LIIMA, “ii” (4AD, 2016)

Liima-goatSono nati da tre membri degli Efterklang, ma hanno tutto quello che serve per far sì che questo epiteto di parentela diventi sempre meno rilevante. A giudicare dal loro primo album infatti i Liima sembrano avere già un sound e un’identità molto chiara, che va ben al di là del seppur pregevole recinto synth-pop nel quale si muoveva la band danese di appartenenza.
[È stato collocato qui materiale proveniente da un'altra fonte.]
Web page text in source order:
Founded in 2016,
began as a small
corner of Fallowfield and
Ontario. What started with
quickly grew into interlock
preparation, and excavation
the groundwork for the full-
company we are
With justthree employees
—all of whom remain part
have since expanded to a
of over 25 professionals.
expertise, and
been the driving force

I legami musicali con gli Efterklang sono ovviamente ancora riconoscibili, ma con “ii” Casper Clausen, Mads Brauer e Rasmus Stolber dimostrano fin da subito di aver fatto un notevole passo in avanti. In tutto questo esordio discografico sono infatti numerose ed evidenti le prove della maturazione di un sound complesso e stratificato, che si muove tra atmosfere e generi già conosciuti – il synth-pop, l’elettronica – e nuovi territori da esplorare – l’industrial, la sperimentazione. A dare vita ad un tale mix hanno contribuito prima di tutto due fattori: il primo, la presenza del percussionista finlandese Tatu Rönkkö, che nell’economia disco ha un ruolo determinante; e il secondo, la gestazione dell’album, che è stato registrato a Berlino in soli tre giorni, ma ideato e scritto durante numerose jam sessions ospitate in diverse città e località europee (oltre a Berlino, anche la Finlandia, Madeira, Istanbul).
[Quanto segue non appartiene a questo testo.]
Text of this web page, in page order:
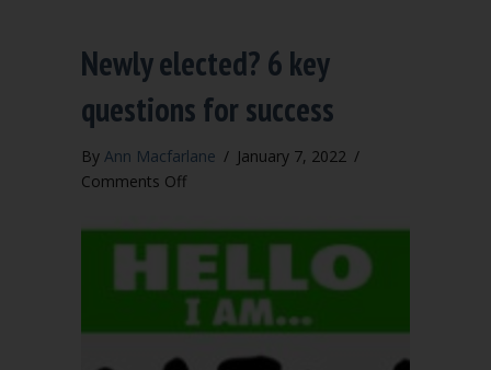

“ii” è insomma un disco che nasce ed è costruito proprio a partire dall’eterogeneità che ha contraddistinto le diverse situazioni in cui è stato pensato e scritto. Al suo interno quindi convivono diverse sonorità, ma a stupire è proprio il modo in cui tutte le differenze vengono via via armonizzate e rese coerenti le une con le altre – a questo proposito, non ci sorprenda più di tanto scoprire che “liima” in finlandese significa “colla”.
Così, se è vero che il sound sfocia spesso in composizioni dalle atmosfere paranoiche, claustrofobiche e abrasive, è anche vero che qua e là la crescente tensione è alleggerita da momenti più caldi e solari. Da una parte infatti c’è un approccio noise-industrial nell’elettronica che contraddistingue brani come “Roger Waters”, “Woods”, “513”, un’elettronica che con le sue tinte oscure ricorda anche qualche momento ispirato dei Liars; dall’altra parte invece “Black Beach” e “Change Of Time” rivelano sonorità più spensierate o perchè no dancey, vicine ai momenti più colorati di Animal Collective e soprattutto di Panda Bear. Ma le due diverse anime del disco non sono mai in contrapposizione, anzi sembrano alimentarsi a vicenda, giocare sulla loro complementarietà o addirittura congiungersi in brani dalla struttura più ibrida, a volte alt-pop, a volte new-wave: è il caso di “Russians”, sorretta da un campionamento di fiati d’ottone simile ad una parata, e “Trains In The Dark”, nel quale i synth pomposi incontrano il calore della voce di Clausen.

I Liima in definitiva hanno prodotto un disco molto ricco, che ha il pregio di farsi apprezzare e scoprire col passare tempo. La densità del sound non lo rende accessibile in maniera facile ed immediata, così come invece succedeva per gli abum degli Efterklang, ma questo è un innegabile punto a favore: la complessità è spesso sintomo di crescita.